# Full TSB-CL Model Training (Single Cell)

This notebook contains the complete code to train the **Full TSB-CL** model (Time-Aware Structural Biclique Contrastive Learning).
It includes:
1.  **DataUtils**: For loading data and mining bicliques (requires `msbe.exe`).
2.  **Model Architecture**: The fixed `FullTSBCL` class with correct GRU state handling.
3.  **Training Loop**: A sequential training process that properly warms up the RNN state before evaluation.

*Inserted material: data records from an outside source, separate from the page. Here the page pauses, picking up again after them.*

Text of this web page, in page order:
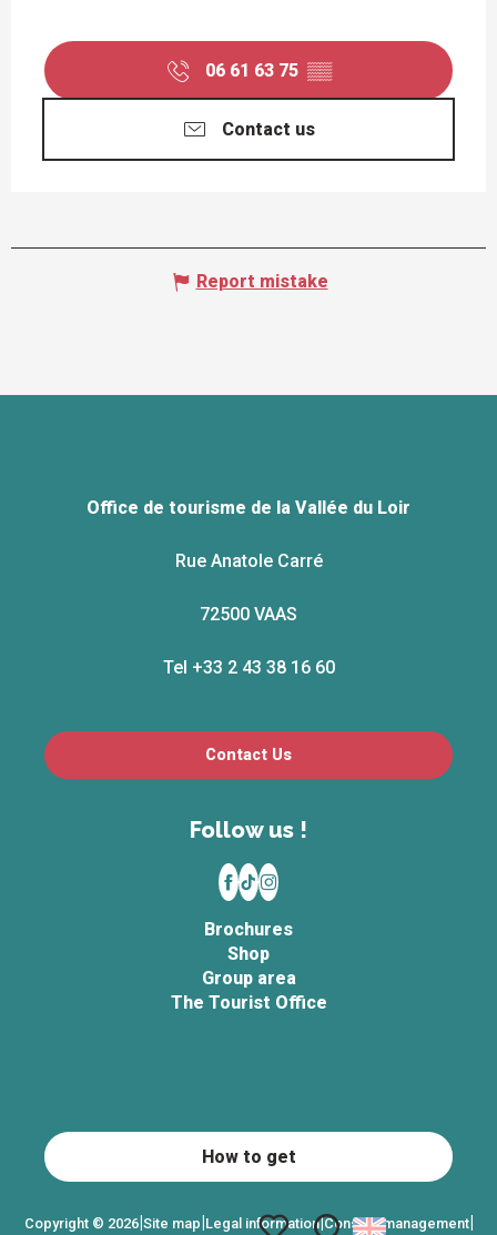
06 61 63 75 ▒▒
Contact us
Report mistake
Office de tourisme de la Vallée du Loir
Rue Anatole Carré
72500 VAAS
Tel +33 2 43 38 16 60
Contact Us
Follow us !
Brochures
Shop
Group area
The Tourist Office
Copyright © 2026| Site map Legal information|Consent management|
How to get
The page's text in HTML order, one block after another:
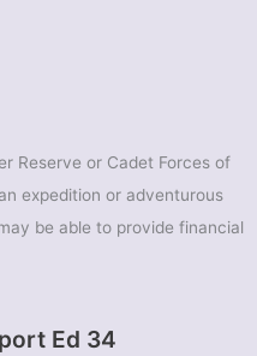
Reserve or Cadet Forces of
expedition or adventurous
be able to provide financial
Ed 34
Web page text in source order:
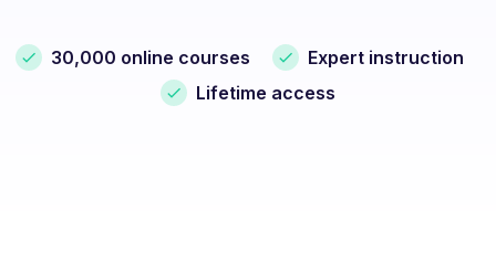
30,000 online courses
Expert instruction
Lifetime access
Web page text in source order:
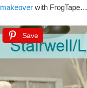
makeover with FrogTape…
Save
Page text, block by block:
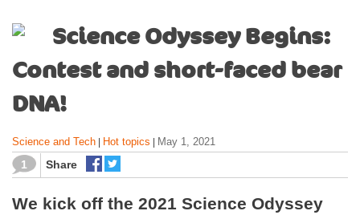
Science Odyssey Begins:
Contest and short-faced bear
DNA!
Science and Tech Hot topics May 1, 2021
1 Share
We kick off the 2021 Science Odyssey
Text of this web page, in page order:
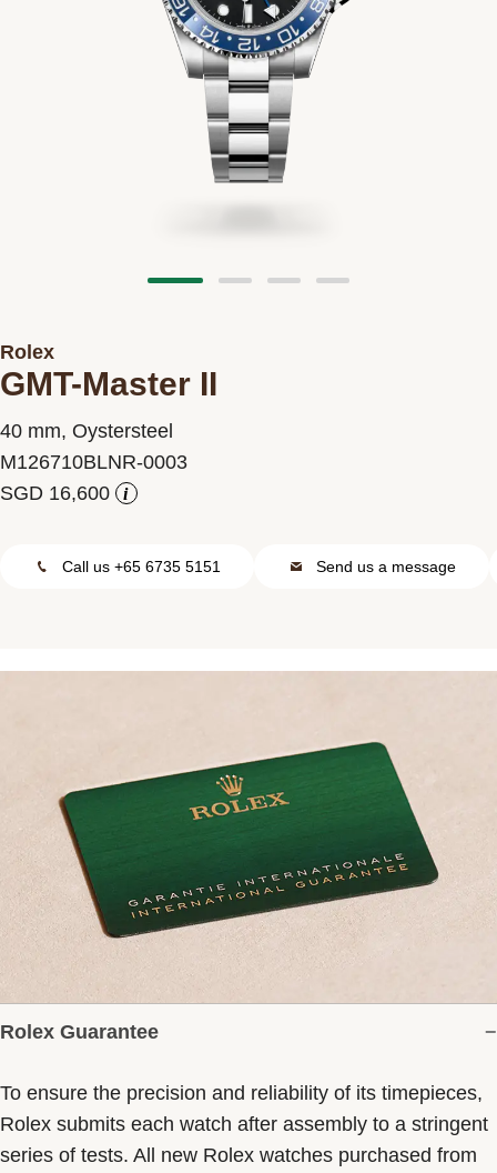
Rolex
GMT-Master II
40 mm, Oystersteel
M126710BLNR-0003
i
Call us +65 6735 5151 Send us a message
Rolex Guarantee
To ensure the precision and reliability of its timepieces,
Rolex submits each watch after assembly to a stringent
series of tests. All new Rolex watches purchased from
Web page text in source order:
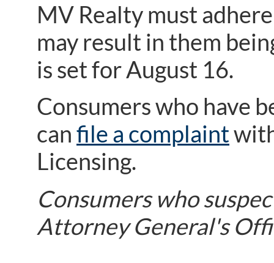
MV Realty must
may result in them
is set for August 16.
Consumers who have
can file a complaint
Licensing.
Consumers who
Attorney General's
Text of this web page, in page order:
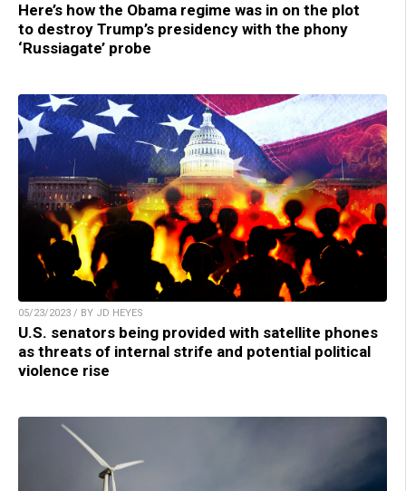
Here’s how the Obama regime was in on the plot
to destroy Trump’s presidency with the phony
‘Russiagate’ probe
05/23/2023 / BY JD HEYES
U.S. senators being provided with satellite phones
as threats of internal strife and potential political
violence rise
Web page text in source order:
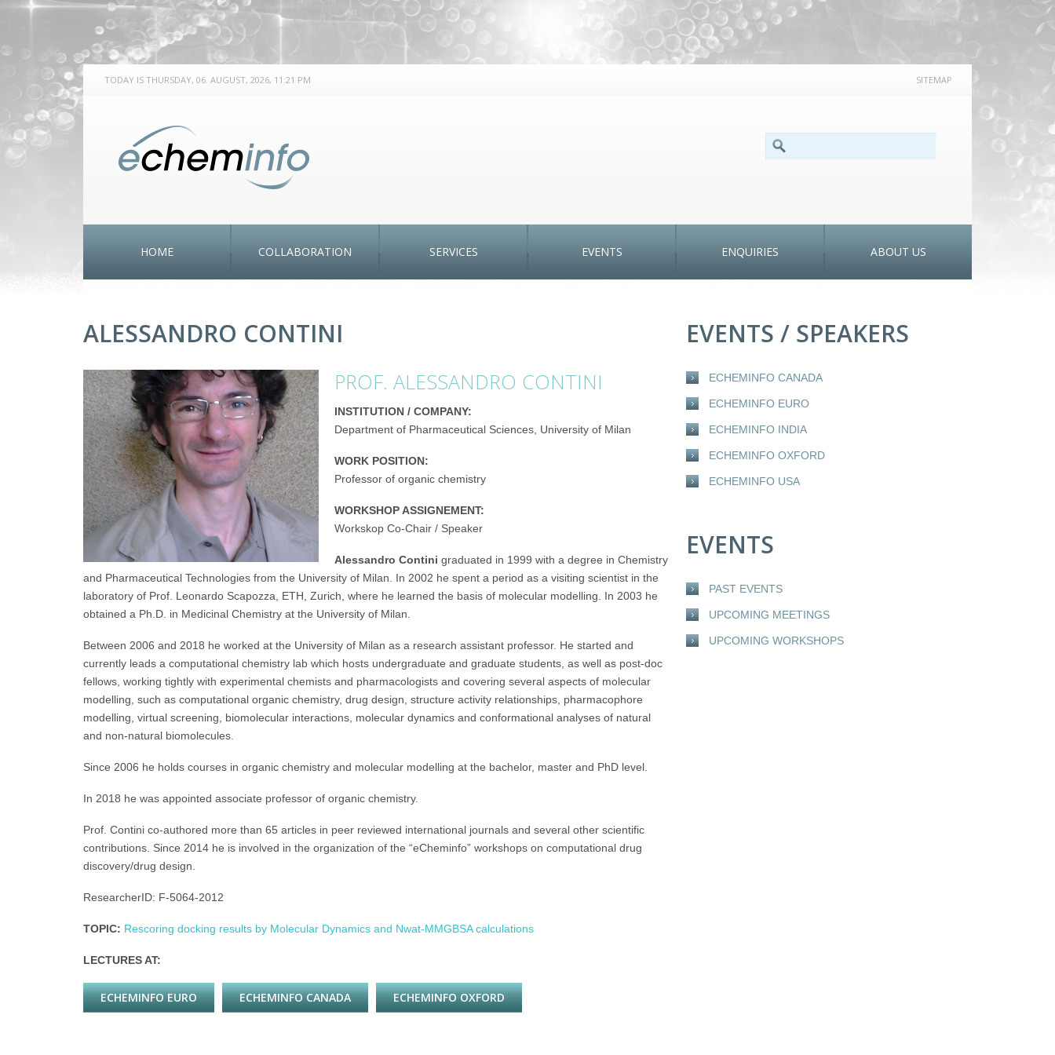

**Note**: Ensure `msbe.exe` (or `msbe` on Linux) is present in the `Similar-Biclique-Idx-main` folder.

In [None]:
import os
import sys
import time
import random
import struct
import subprocess
import numpy as np
import scipy.sparse as sp
import torch
import torch.nn as nn
import torch.nn.functional as F
import torch.optim as optim

# Set Environment Variable for OpenMP
os.environ["KMP_DUPLICATE_LIB_OK"] = "TRUE"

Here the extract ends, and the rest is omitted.